Welcome to Full Stack Focus. 👋 

Here’s everything you need to know this week in the world of full-stack development.

Voice AI Goes Mainstream in 2025

Human-like voice agents are moving from pilot to production. In Deepgram’s 2025 State of Voice AI Report, created with Opus Research, we surveyed 400 senior leaders across North America - many from $100M+ enterprises - to map what’s real and what’s next.

The data is clear:

  • 97% already use voice technology; 84% plan to increase budgets this year.

  • 80% still rely on traditional voice agents.

  • Only 21% are very satisfied.

  • Customer service tops the list of near-term wins, from task automation to order taking.

See where you stand against your peers, learn what separates leaders from laggards, and get practical guidance for deploying human-like agents in 2025.

Programming

📃 Battle-Tested Lessons from 10 Years in a Single Codebase
Spending 10 years in one codebase taught Jason Pollentier lessons you just can’t get from project-hopping.

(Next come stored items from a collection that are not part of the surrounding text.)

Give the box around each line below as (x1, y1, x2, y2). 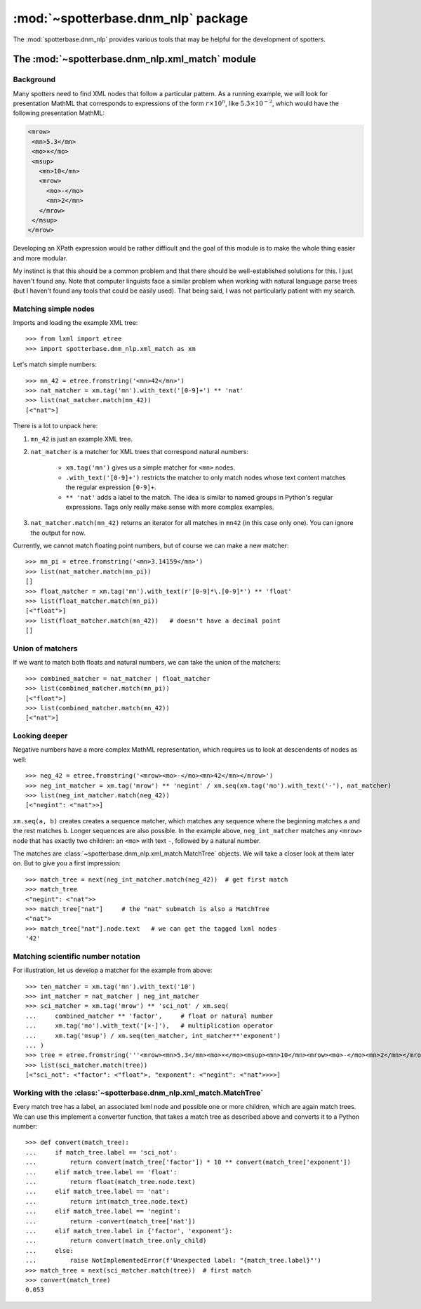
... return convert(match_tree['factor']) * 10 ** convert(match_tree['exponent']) (25, 1158, 351, 1167)
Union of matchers (13, 643, 78, 653)
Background (13, 74, 56, 84)
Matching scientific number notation (13, 951, 140, 961)
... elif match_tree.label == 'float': (25, 1168, 178, 1176)
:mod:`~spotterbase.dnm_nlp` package (13, 11, 248, 26)
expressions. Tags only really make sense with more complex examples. (65, 503, 274, 511)
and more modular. (13, 253, 68, 263)

He learned that the best code isn’t the most “future-proofed”, it’s the easiest to change once reality proves your assumptions wrong. Over time, he realized that complexity is debt and that deleting code is often a victory, not a loss. The real skill? Designing for the unknown future, making systems that can bend without breaking.

🧠 All of the ways I use Claude Code
Shrivu Shankar dives deep into how he uses Claude Code, both as a hobbyist tinkering in VMs and as a pro building large-scale AI-IDE tooling. He argues that while the CLI agent race is heating up, success often comes down to “vibe and workflow fit” rather than raw capability. His goal? Delegate smartly, judge by results, and master features like CLAUDE.md, Subagents, and Hooks to make coding almost hands-free.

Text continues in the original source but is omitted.